Atherosclerosis is characterized by the build-up of fat-rich deposits on the inner surfaces of the endothelial cells that form the walls of the blood vessels. The presence of these atherosclerotic “plaques” leads to a chronic inflammation reaction, which can ultimately result in constriction of the vessel and the obstruction of blood flow in major arteries. Research teams led by Professor Christian Weber, Director of the Institute for Prophylaxis and Epidemiology of Cardiovascular Diseases (IPEK) at the LMU Medical Center, have long focused their efforts on understanding the molecular mechanisms that underlie the pathogenesis and progression of the disorder. In two new studies, which appear in the journal Circulation, he and his colleagues now describe two previously unknown mechanisms that help to retard the formation of atherosclerotic plaques.

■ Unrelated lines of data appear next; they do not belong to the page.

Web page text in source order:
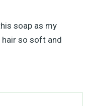
soap as my
so soft and
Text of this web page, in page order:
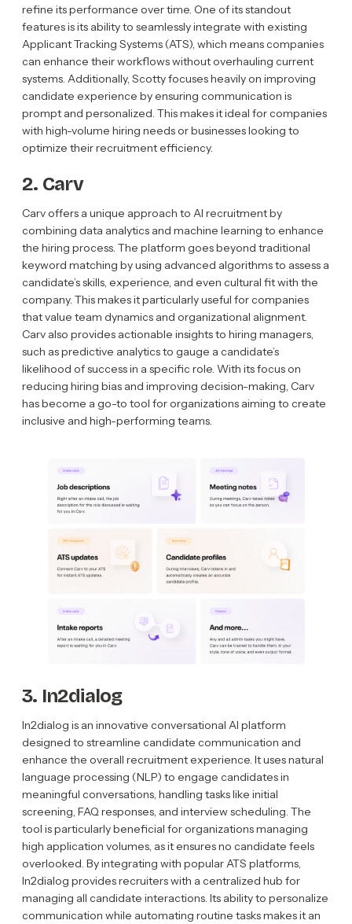
refine its performance over time. One of its standout
features is its ability to seamlessly integrate with existing
Applicant Tracking Systems (ATS), which means companies
can enhance their workflows without overhauling current
systems. Additionally, Scotty focuses heavily on improving
candidate experience by ensuring communication is
prompt and personalized. This makes it ideal for companies
with high-volume hiring needs or businesses looking to
optimize their recruitment efficiency.
2. Carv
Carv offers a unique approach to AI recruitment by
combining data analytics and machine learning to enhance
the hiring process. The platform goes beyond traditional
keyword matching by using advanced algorithms to assess a
candidate’s skills, experience, and even cultural fit with the
company. This makes it particularly useful for companies
that value team dynamics and organizational alignment.
Carv also provides actionable insights to hiring managers,
such as predictive analytics to gauge a candidate’s
likelihood of success in a specific role. With its focus on
reducing hiring bias and improving decision-making, Carv
has become a go-to tool for organizations aiming to create
inclusive and high-performing teams.
3. In2dialog
In2dialog is an innovative conversational AI platform
designed to streamline candidate communication and
enhance the overall recruitment experience. It uses natural
language processing (NLP) to engage candidates in
meaningful conversations, handling tasks like initial
screening, FAQ responses, and interview scheduling. The
tool is particularly beneficial for organizations managing
high application volumes, as it ensures no candidate feels
overlooked. By integrating with popular ATS platforms,
In2dialog provides recruiters with a centralized hub for
managing all candidate interactions. Its ability to personalize
communication while automating routine tasks makes it an

The CXCL12/CXCR4 signal relay
In a project funded by the European Research Council, Weber is investigating the contribution of a class of signal proteins known as chemokines to the pathogenesis of atherosclerosis. Chemokines are small proteins released by various types of immune cells, which interact with specific receptors found on the surfaces of other cells and modulate their function. One of the new papers is devoted to the action of the chemokine CXCL12. Binding of CXCL12 by its receptor CXCR4 plays a significant role in controlling the recruitment of immune cells to sites of tissue inflammation. The results reported demonstrate that the interaction between CXCL12 and CXCR4 serves to inhibit the development of atherosclerotic plaques. “We have shown, for the first time, that activation of the chemokine receptor CXCR4 in endothelial cells limits the progression of atherosclerosis,” Weber says.

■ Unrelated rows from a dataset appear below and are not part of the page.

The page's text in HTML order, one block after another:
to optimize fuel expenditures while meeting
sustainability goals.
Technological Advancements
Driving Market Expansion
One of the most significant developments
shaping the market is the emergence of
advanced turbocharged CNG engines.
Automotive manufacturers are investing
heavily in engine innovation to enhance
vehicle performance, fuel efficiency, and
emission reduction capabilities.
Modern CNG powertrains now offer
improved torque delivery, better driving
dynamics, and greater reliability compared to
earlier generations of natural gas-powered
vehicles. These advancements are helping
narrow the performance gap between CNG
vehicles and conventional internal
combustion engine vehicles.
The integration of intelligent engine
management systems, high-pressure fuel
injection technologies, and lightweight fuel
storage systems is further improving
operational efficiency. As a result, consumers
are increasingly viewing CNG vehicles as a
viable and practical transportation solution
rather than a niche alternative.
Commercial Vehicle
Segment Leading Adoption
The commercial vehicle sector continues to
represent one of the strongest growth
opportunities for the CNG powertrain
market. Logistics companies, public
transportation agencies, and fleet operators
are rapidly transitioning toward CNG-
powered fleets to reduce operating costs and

The researchers investigated the role of the signaling pathway by specifically inducing the deletion of the gene for the receptor in either the endothelial cells of the arteries or in the underlying smooth-muscle cells. In a mouse model, they found that the resulting depletion of the protein in either cell type stimulated the formation of atherosclerotic deposits. “As the amount of activated receptor falls, the more permeable the vessel wall becomes,” as Dr. Yvonne Döring, first author of the paper, explains. This in turn enables pro-inflammatory cells to migrate into the underlying tissues. Taken together, these observations imply that CXCR4 is essential for maintenance of the integrity of the endothelial cell layer. In addition, loss of the receptor in smooth-muscle cells altered their character and reduced their contractile responses. Subsequent analyses of variants of naturally occurring CXCR4 gene variants in humans confirmed that reduced expression of the receptor is indeed associated with increased risk for coronary heart disease. (Circulation 2017)

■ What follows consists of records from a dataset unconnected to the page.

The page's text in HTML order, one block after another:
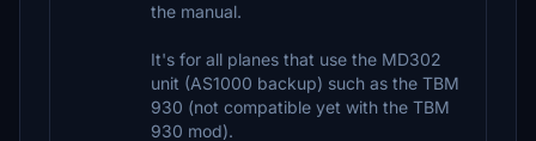
the manual.
It's for all planes that use the MD302
unit (AS1000 backup) such as the TBM
930 (not compatible yet with the TBM
930 mod).

Cholesterol efflux and the MC1-R pathway
In a further study carried out at the IPEK, Professor Sabine Steffens and Dr. Petteri Rinne (who is now at Turku University in Finland) identified a novel function of the receptor MC1-R. MC1-R is best known for its role in activating synthesis of the pigment melanin in the skin, which acts as an endogenous sunscreen and protects against the mutagenic effects of UV radiation. However, the receptor has a variety of other functions. For example, it is thought to be involved in the regulation of inflammatory responses, which raises the question of whether it too might play a role in atherosclerosis. “MC1-R is expressed on the surface of macrophages,” says Steffens (macrophages are the immune system’s waste-disposal service; they ingest and dispose of dead and dying cells and other debris), “and we have now shown that it regulates so-called reverse cholesterol transport in these cells.” Specifically, the study demonstrates that activation of MC1-R promotes the extrusion of excess cholesterol from the macrophages found within atherosclerotic lesions, and actively prevents its re-uptake. Conversely, inhibition of the MC1-R signal pathway stimulates the transport of cholesterol into macrophages.
These findings imply that, like CXCR4, MC1-R also inhibits the development of atherosclerosis. Excessive uptake of cholesterol converts macrophages into so-called foam cells, which are known to contribute to the inflammation reactions within atherosclerotic lesions. This in turn increases the risk that plaques may rupture and obstruct blood-flow, which can lead to a heart attack or a stroke.